Князь злобно посмотрел ему вслед и промолвил:
– Добро! Попомню я тебе это!
Петр рыскал по городу, мыкая свое горе; ему казалось, что теперь Катерина Куракина не посмеет и думать о нем. По виду только все сочувствуют, а сами завтра же загнушаются ими.
Рыская по городу, он заехал и в полк.
Там он встретил Тугаева. Петру показалось, что Тугаев побледнел при виде его и словно бы хотел скрыться.
«Началось!» – подумал Петр и с горечью сказал:
– Али, Ильич, меня чураться хочешь?
– Что ты? Что ты? – испуганно произнес Тугаев. – Я к тебе еще больше с дружбой своей. Беда у вас?

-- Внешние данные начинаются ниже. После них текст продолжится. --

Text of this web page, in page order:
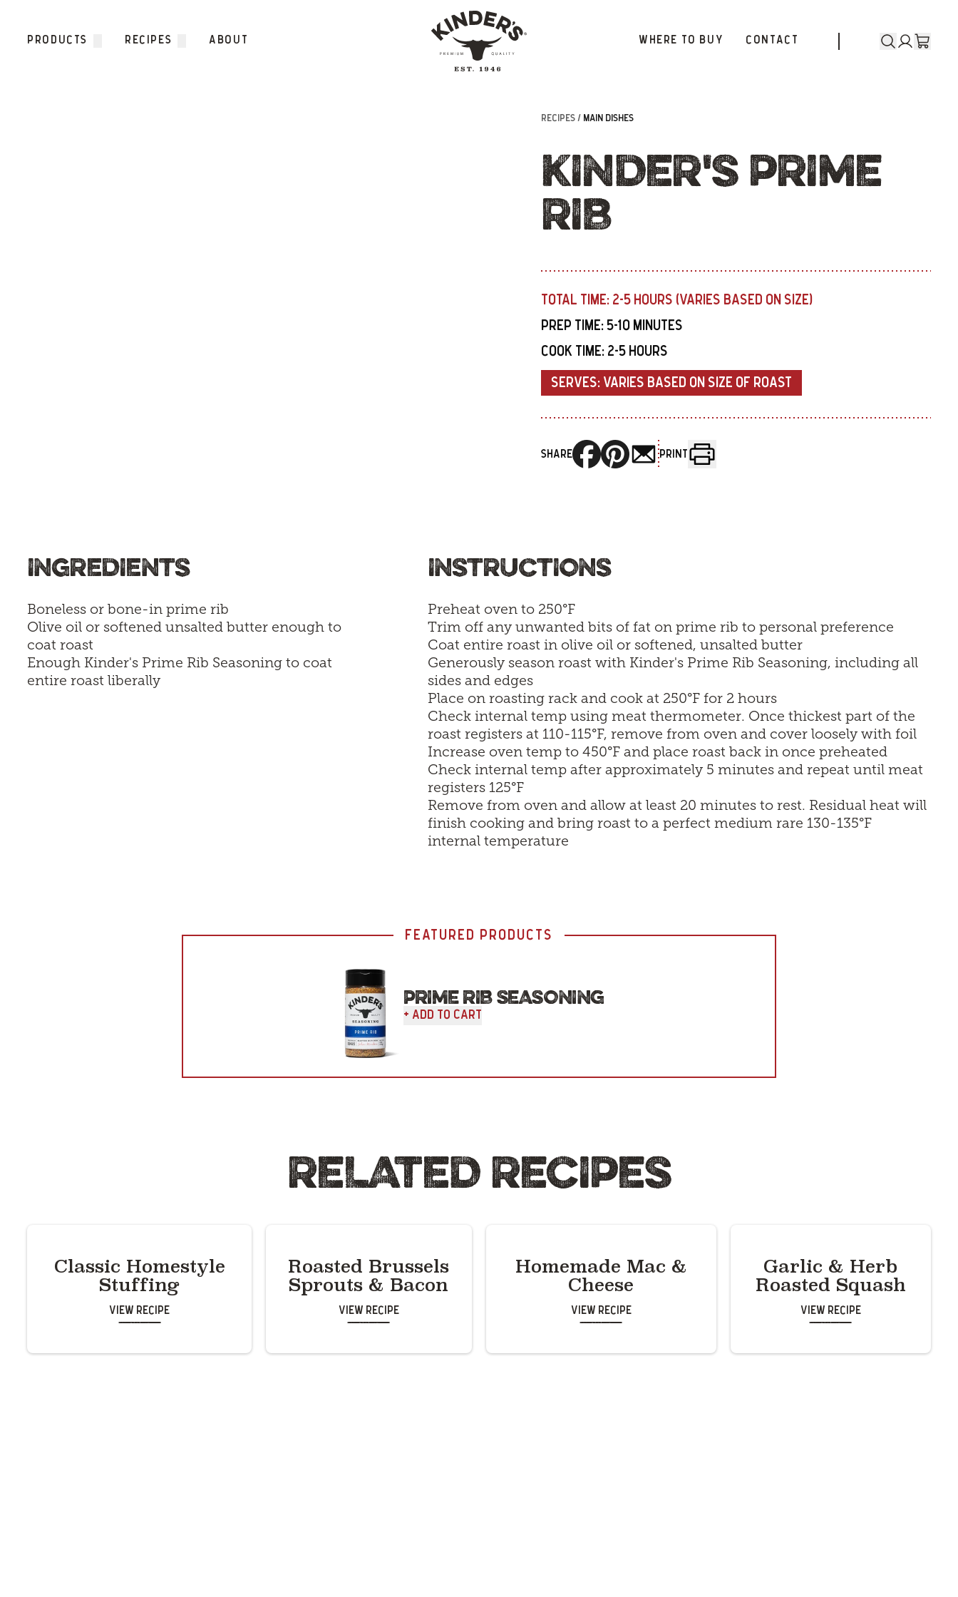
PRODUCTS RECIPES ABOUT WHERE TO BUY CONTACT
RECIPES / MAIN DISHES
KINDER'S PRIME
RIB
TOTAL TIME: 2-5 HOURS (VARIES BASED ON SIZE)
PREP TIME: 5-10 MINUTES
COOK TIME: 2-5 HOURS
SERVES: VARIES BASED ON SIZE OF ROAST
SHARE PRINT
INGREDIENTS
Boneless or bone-in prime rib
Olive oil or softened unsalted butter enough to
coat roast
Enough Kinder's Prime Rib Seasoning to coat
entire roast liberally
INSTRUCTIONS
Preheat oven to 250°F
Trim off any unwanted bits of fat on prime rib to personal preference
Coat entire roast in olive oil or softened, unsalted butter
Generously season roast with Kinder's Prime Rib Seasoning, including all
sides and edges
Place on roasting rack and cook at 250°F for 2 hours
Check internal temp using meat thermometer. Once thickest part of the
roast registers at 110-115°F, remove from oven and cover loosely with foil
Increase oven temp to 450°F and place roast back in once preheated
Check internal temp after approximately 5 minutes and repeat until meat
registers 125°F
Remove from oven and allow at least 20 minutes to rest. Residual heat will
finish cooking and bring roast to a perfect medium rare 130-135°F
internal temperature
FEATURED PRODUCTS
PRIME RIB SEASONING
+ Add To Cart
RELATED RECIPES
Classic Homestyle
Stuffing
View Recipe
Roasted Brussels
Sprouts & Bacon
View Recipe
Homemade Mac &
Cheese
View Recipe
Garlic & Herb
Roasted Squash
View Recipe
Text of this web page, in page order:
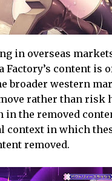
in overseas
content is
broader western
rather than risk
in the removed
context in which
removed.
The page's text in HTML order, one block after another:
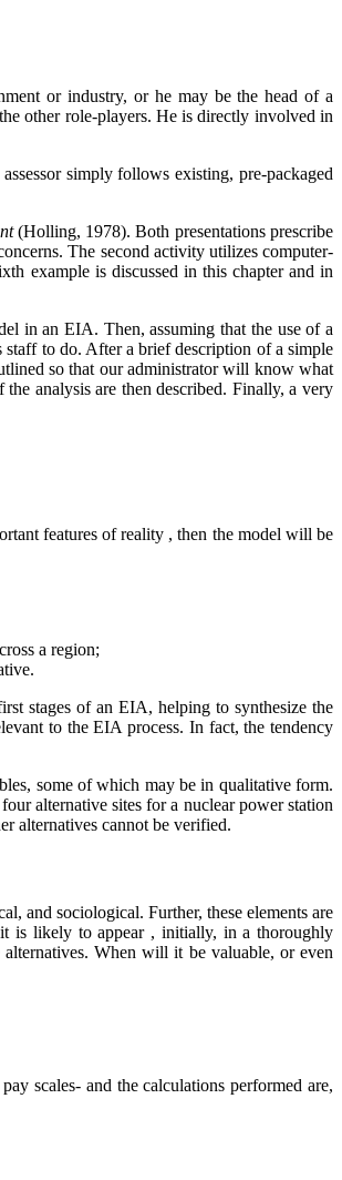
or industry, or he may be the head of a
other role-players. He is directly involved in
simply follows existing, pre-packaged
(Holling, 1978). Both presentations prescribe
The second activity utilizes computer-
example is discussed in this chapter and in
in an EIA. Then, assuming that the use of a
to do. After a brief description of a simple
so that our administrator will know what
analysis are then described. Finally, a very
features of reality , then the model will be
a region;
stages of an EIA, helping to synthesize the
to the EIA process. In fact, the tendency
some of which may be in qualitative form.
alternative sites for a nuclear power station
alternatives cannot be verified.
and sociological. Further, these elements are
is likely to appear , initially, in a thoroughly
When will it be valuable, or even
scales- and the calculations performed are,

– Ой, беда! – ответил Петр, опускаясь на лавку. – Коли бы встретил я обидчика нашего, кажись, руками бы горло перервал ему!
Тугаев вздрогнул.
– Серчает батюшка? – тихо спросил он.
Петр махнул рукой.
– Чего ж? Нешто сердцем горю помочь? Известно, сторожей передрали, девок тоже, да что в этом!
– А ее… – Тугаев запнулся, – сестру-то твою… прокляли?

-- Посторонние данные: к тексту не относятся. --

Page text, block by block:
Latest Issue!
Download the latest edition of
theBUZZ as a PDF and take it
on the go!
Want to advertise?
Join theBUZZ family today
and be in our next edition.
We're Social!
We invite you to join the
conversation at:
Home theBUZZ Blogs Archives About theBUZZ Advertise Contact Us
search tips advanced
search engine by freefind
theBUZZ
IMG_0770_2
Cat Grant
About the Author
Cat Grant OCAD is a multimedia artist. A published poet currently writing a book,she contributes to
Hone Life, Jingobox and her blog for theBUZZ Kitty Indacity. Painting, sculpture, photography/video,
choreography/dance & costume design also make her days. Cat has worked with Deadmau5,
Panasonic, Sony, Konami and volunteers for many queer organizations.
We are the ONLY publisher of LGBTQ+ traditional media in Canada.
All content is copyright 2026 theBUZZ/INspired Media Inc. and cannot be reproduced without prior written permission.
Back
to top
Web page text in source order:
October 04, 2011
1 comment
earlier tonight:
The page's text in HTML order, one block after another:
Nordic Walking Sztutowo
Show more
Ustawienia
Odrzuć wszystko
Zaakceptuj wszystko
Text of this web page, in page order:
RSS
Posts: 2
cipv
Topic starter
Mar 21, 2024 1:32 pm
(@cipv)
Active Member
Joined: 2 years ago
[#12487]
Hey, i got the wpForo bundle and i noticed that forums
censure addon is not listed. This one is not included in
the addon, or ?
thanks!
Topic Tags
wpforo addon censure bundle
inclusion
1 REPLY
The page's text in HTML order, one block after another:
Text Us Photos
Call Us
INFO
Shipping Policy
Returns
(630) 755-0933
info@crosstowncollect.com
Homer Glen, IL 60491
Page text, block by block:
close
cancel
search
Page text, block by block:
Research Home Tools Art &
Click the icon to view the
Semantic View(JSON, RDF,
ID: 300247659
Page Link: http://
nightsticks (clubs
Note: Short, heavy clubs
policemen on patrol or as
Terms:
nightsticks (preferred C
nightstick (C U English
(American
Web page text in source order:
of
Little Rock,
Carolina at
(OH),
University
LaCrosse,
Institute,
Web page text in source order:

– Нет, – ответил Петр, – может, она силком взята! Разве можно такое на душу брать! Ты чего? – изумленно спросил он Тугаева, который вдруг бросился ему на шею.
Тугаев не мог совладать со своей радостью при этой вести. Всем ведомо, что не будет счастья и покоя, если проклянут отец с матерью, и он замирал от страха за любимую Анну. И вдруг – нет этого страха!
– Брат ты мой названый, друг любезный, – заговорил он, обнимая Петра, – и горько мне за вас, и хотел бы я помочь вам в беде вашей!
Петр просветлел.
– Ищи сестру! – сказал он и, опять затуманившись, прибавил: – А мне горе какое! Тебе как брату родному поведаю! – И он рассказал про свою внезапно вспыхнувшую любовь к княжне Куракиной и про свои разрушенные надежды.
– Их род и так стариннее нашего: местами не потягаешься, а тут еще как-никак, а все ж поруха на имени!
Тугаев вспыхнул.
– Николи этого быть не может! – громко сказал он. – Слышь, царь обелил вас, а он куражиться будет, нет, Петр, не бойся! Хочешь, я сватом пойду к князю?
Петр повеселел.
– Сегодня узнаю!
И вечером он виделся с княжной и, жарко целуясь, говорил с ней.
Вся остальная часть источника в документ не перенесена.